Photography in the Highlands

As a photography destination, this area honestly feels endless.

What makes Maelifell so special for photos is not only the mountain itself, but the atmosphere around it. The weather changes constantly, and every change completely transforms the landscape.

Fog creates mood.
Rain darkens the volcanic sand.
Sunlight suddenly makes the moss glow bright green.

Sometimes the best photos happen during the worst weather.

I found myself photographing tiny details just as much as the big landscapes — rivers cutting through black sand, tire tracks disappearing into fog, tiny cars surrounded by massive empty space.

The Highlands naturally create scale in photos in a way very few places do.

Drone Photography Around Maelifell

Drone photography here is absolutely incredible because from above you can really understand how isolated and wild this landscape actually is.

The patterns of the rivers, black volcanic textures and green mountain standing alone in the middle of everything look unbelievable from the air.

But Iceland is also very protective of nature, which honestly makes sense because these landscapes are extremely fragile.

Before flying:

  • always check local drone regulations

  • avoid flying near people

  • respect wildlife and nesting birds

  • be careful with Highland winds

The wind can change incredibly fast out there, especially around rivers and mountain slopes. Even when it feels calm near the ground, conditions higher up can be very different.

I personally found shorter flights worked best because weather changes so quickly in the Highlands. As for the summer 2025 it was allowed ro fly at this area. But checj always changing rules. They become more and more complicated every year.

Laki

Iceland From Above Revealed Another Planet

One of the biggest reasons this project evolved into something much larger than expected was because many volcanic landscapes only truly reveal themselves from the air.

From the ground some locations looked relatively ordinary, but the moment the drone lifted above them the entire terrain transformed completely. Volcanic systems became visible stretching across huge distances, frozen rivers carved white abstract patterns through black lava fields and crater formations suddenly appeared connected to surrounding geological structures in ways impossible to understand from below.

Northern Iceland especially became incredible from above.

Around areas like Krafla and Mývatn dozens of ochre-colored craters appear scattered across darker lava plains almost like brushstrokes painted into the landscape.
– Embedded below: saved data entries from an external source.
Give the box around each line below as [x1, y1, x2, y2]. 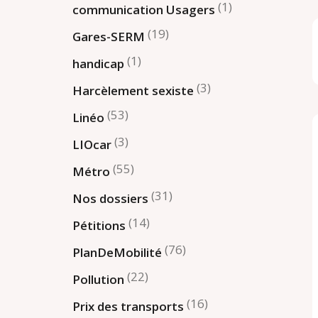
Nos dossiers [72, 190, 149, 207]
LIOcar [72, 136, 112, 153]
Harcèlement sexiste [72, 82, 194, 99]
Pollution [72, 270, 125, 287]
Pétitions [72, 216, 126, 234]
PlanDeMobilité [72, 243, 163, 261]
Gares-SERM [72, 28, 146, 45]
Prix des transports [72, 297, 185, 314]
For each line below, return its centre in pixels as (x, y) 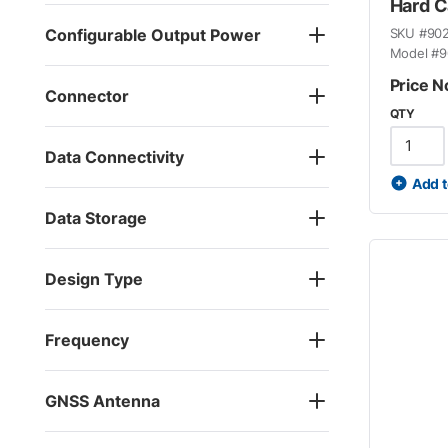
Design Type (94, 278)
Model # (414, 52)
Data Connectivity (114, 156)
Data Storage (96, 217)
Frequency (87, 339)
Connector (87, 95)
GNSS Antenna (102, 400)
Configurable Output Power (153, 34)
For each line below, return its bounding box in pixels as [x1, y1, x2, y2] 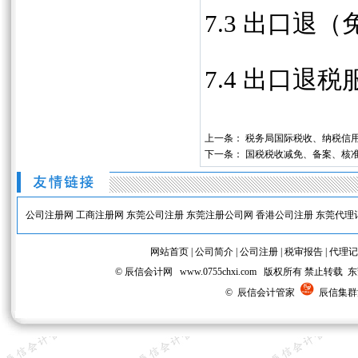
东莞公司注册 [125, 209, 184, 221]
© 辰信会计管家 [225, 287, 300, 298]
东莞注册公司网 [185, 209, 253, 221]
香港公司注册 [255, 209, 313, 221]
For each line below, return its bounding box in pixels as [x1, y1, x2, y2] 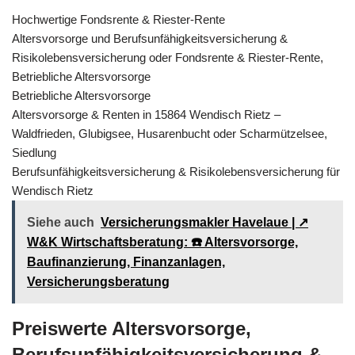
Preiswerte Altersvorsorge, [12, 317, 251, 339]
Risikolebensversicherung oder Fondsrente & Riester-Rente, [12, 50, 323, 64]
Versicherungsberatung [27, 274, 170, 288]
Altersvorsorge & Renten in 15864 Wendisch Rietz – [12, 107, 281, 121]
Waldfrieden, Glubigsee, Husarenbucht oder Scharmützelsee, [12, 126, 327, 140]
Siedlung [12, 145, 56, 159]
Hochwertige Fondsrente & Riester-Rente [12, 12, 225, 26]
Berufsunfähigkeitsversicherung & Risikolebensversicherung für [12, 164, 340, 178]

Reds, oranges and deep brown volcanic tones contrast against black basalt and occasional snow, creating aerial scenes that sometimes looked more like abstract paintings than natural terrain.

Highland Safety – Things You MUST Check

1. Check road conditions every day

The official Iceland road website is essential before driving:

Roads can close suddenly because of flooding, storms, snow, or dangerous river conditions.

Never assume yesterday’s conditions are still the same today.

2. Watch the weather constantly

Weather controls everything in the Highlands.

Heavy rain or warm temperatures can rapidly increase glacier river levels.

Use:

Wind can also become extreme in Iceland and make Highland driving exhausting.

3. Rent the correct car

For Maelifell, I personally recommend:

  • proper 4x4 vehicle

  • high ground clearance

  • preferably larger SUV

Ideal options include:

  • Toyota Land Cruiser

  • Defender-type vehicles

  • modified Highland rental vehicles

Smaller SUVs like a Dacia Duster can sometimes manage F232 in very good conditions with careful driving — but conditions change constantly.

The more clearance you have, the safer and less stressful the trip becomes.

And always confirm your rental insurance covers F-roads.

Final Thoughts

Maelifell became one of my favorite places in Iceland because everything about the trip felt cinematic.

The black sand.
The fog.
The waterfall crossing.
The silence.
The endless space.

It felt like driving through another world.

And even now when I look back at the photos, I still cannot fully believe this place is real.